About this task:
Output the data unchanged and complete, minus the images.

Task material:

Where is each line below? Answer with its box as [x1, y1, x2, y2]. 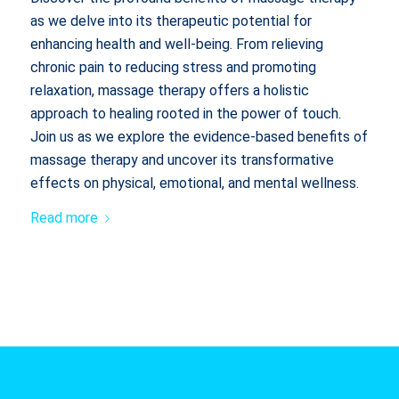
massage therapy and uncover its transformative [29, 151, 334, 168]
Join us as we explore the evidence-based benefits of [29, 127, 368, 145]
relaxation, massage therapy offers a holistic [29, 81, 309, 99]
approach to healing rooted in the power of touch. [29, 104, 341, 122]
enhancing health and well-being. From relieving [29, 35, 323, 53]
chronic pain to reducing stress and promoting [29, 58, 316, 76]
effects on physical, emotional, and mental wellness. [29, 174, 359, 191]
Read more [29, 209, 98, 227]
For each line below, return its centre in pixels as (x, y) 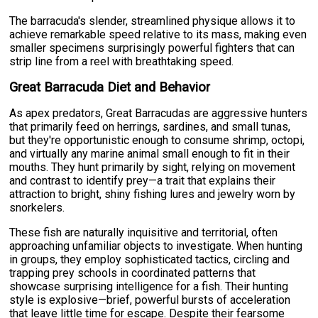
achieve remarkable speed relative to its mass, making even (158, 35)
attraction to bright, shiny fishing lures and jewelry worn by (153, 194)
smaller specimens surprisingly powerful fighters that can (152, 48)
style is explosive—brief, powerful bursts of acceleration (150, 300)
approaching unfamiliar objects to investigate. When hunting (156, 246)
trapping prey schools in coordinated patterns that (133, 273)
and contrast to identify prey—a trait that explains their (143, 181)
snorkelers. (37, 208)
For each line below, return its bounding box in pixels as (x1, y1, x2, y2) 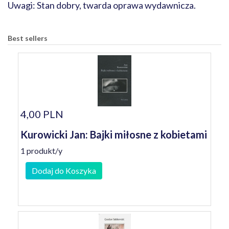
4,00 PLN (20, 108, 63, 120)
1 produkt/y (20, 146, 62, 155)
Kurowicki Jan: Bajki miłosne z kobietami (20, 128, 207, 141)
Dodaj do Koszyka (32, 166, 96, 175)
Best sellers (8, 34, 48, 42)
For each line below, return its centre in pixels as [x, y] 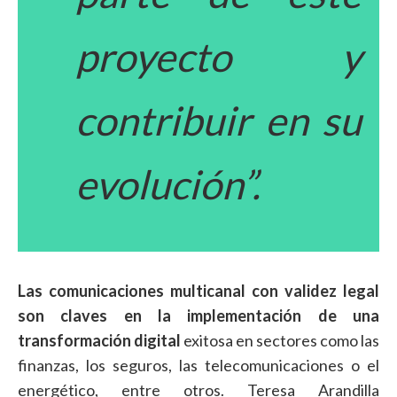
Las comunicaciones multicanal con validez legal [198, 291]
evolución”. [168, 185]
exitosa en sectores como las [280, 341]
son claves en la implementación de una [198, 316]
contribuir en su [218, 121]
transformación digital [99, 341]
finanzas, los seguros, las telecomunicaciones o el [198, 366]
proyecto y [218, 57]
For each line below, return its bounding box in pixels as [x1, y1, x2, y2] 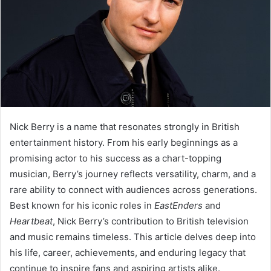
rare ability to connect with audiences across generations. [10, 184, 257, 196]
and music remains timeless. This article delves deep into [10, 231, 256, 243]
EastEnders [154, 200, 203, 212]
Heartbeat [10, 215, 53, 227]
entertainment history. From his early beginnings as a [10, 137, 238, 149]
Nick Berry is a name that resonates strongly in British [10, 121, 240, 133]
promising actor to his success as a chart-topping [10, 152, 221, 165]
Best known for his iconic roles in [10, 200, 154, 212]
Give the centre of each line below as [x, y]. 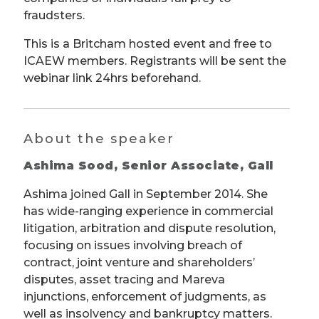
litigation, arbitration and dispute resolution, [150, 228]
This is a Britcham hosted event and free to [148, 44]
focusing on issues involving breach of [133, 245]
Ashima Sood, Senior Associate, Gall [148, 165]
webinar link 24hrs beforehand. [112, 78]
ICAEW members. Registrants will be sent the [155, 61]
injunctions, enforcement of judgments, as [145, 296]
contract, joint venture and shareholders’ [139, 262]
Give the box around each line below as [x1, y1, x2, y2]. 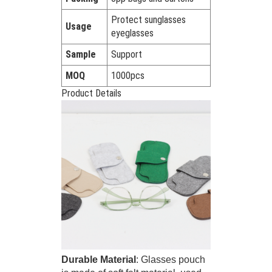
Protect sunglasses [111, 13, 186, 25]
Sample [66, 48, 97, 60]
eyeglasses [111, 27, 154, 39]
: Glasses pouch [135, 254, 205, 265]
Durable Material [61, 254, 136, 265]
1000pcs [111, 69, 145, 81]
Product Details [61, 87, 121, 99]
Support [111, 48, 143, 60]
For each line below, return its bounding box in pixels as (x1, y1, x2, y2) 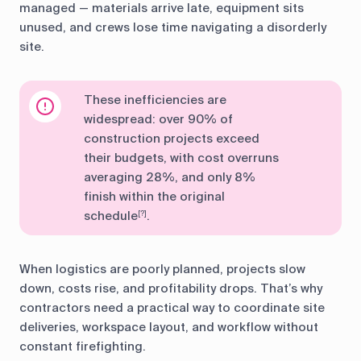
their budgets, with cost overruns (84, 150, 279, 167)
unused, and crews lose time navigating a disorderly (19, 19, 326, 36)
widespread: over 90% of (84, 111, 233, 128)
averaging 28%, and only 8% (84, 169, 255, 186)
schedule (84, 208, 138, 225)
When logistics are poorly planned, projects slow (19, 261, 305, 278)
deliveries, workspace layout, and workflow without (19, 319, 318, 336)
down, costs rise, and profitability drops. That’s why (19, 280, 322, 297)

Result of this task:
Where is each line below? Answer with its box as [x1, y1, x2, y2]. 
massage therapy and uncover its transformative [29, 151, 334, 168]
Join us as we explore the evidence-based benefits of [29, 127, 368, 145]
relaxation, massage therapy offers a holistic [29, 81, 309, 99]
approach to healing rooted in the power of touch. [29, 104, 341, 122]
enhancing health and well-being. From relieving [29, 35, 323, 53]
chronic pain to reducing stress and promoting [29, 58, 316, 76]
effects on physical, emotional, and mental wellness. [29, 174, 359, 191]
Read more [29, 209, 98, 227]
For each line below, return its centre in pixels as (x, y) 
achieve remarkable speed relative to its mass, making even (158, 35)
attraction to bright, shiny fishing lures and jewelry worn by (153, 194)
smaller specimens surprisingly powerful fighters that can (152, 48)
style is explosive—brief, powerful bursts of acceleration (150, 300)
approaching unfamiliar objects to investigate. When hunting (156, 246)
trapping prey schools in coordinated patterns that (133, 273)
and contrast to identify prey—a trait that explains their (143, 181)
snorkelers. (37, 208)
For each line below, return its bounding box in pixels as (x1, y1, x2, y2) 
4,00 PLN (20, 108, 63, 120)
1 produkt/y (20, 146, 62, 155)
Kurowicki Jan: Bajki miłosne z kobietami (20, 128, 207, 141)
Dodaj do Koszyka (32, 166, 96, 175)
Best sellers (8, 34, 48, 42)
For each line below, return its centre in pixels as [x, y] 
Las comunicaciones multicanal con validez legal [198, 291]
evolución”. [168, 185]
exitosa en sectores como las [280, 341]
son claves en la implementación de una [198, 316]
contribuir en su [218, 121]
transformación digital [99, 341]
finanzas, los seguros, las telecomunicaciones o el [198, 366]
proyecto y [218, 57]
For each line below, return its bounding box in pixels as [x1, y1, x2, y2] 
rare ability to connect with audiences across generations. [10, 184, 257, 196]
and music remains timeless. This article delves deep into [10, 231, 256, 243]
EastEnders [154, 200, 203, 212]
Heartbeat [10, 215, 53, 227]
entertainment history. From his early beginnings as a [10, 137, 238, 149]
Nick Berry is a name that resonates strongly in British [10, 121, 240, 133]
promising actor to his success as a chart-topping [10, 152, 221, 165]
Best known for his iconic roles in [10, 200, 154, 212]
Give the centre of each line below as [x, y]. 
litigation, arbitration and dispute resolution, [150, 228]
This is a Britcham hosted event and free to [148, 44]
focusing on issues involving breach of [133, 245]
Ashima Sood, Senior Associate, Gall [148, 165]
webinar link 24hrs beforehand. [112, 78]
ICAEW members. Registrants will be sent the [155, 61]
injunctions, enforcement of judgments, as [145, 296]
contract, joint venture and shareholders’ [139, 262]
Give the box around each line below as [x1, y1, x2, y2]. 
Protect sunglasses [111, 13, 186, 25]
Sample [66, 48, 97, 60]
eyeglasses [111, 27, 154, 39]
: Glasses pouch [135, 254, 205, 265]
Durable Material [61, 254, 136, 265]
1000pcs [111, 69, 145, 81]
Product Details [61, 87, 121, 99]
Support [111, 48, 143, 60]
For each line below, return its bounding box in pixels as (x1, y1, x2, y2) 
their budgets, with cost overruns (84, 150, 279, 167)
unused, and crews lose time navigating a disorderly (19, 19, 326, 36)
widespread: over 90% of (84, 111, 233, 128)
averaging 28%, and only 8% (84, 169, 255, 186)
schedule (84, 208, 138, 225)
When logistics are poorly planned, projects slow (19, 261, 305, 278)
deliveries, workspace layout, and workflow without (19, 319, 318, 336)
down, costs rise, and profitability drops. That’s why (19, 280, 322, 297)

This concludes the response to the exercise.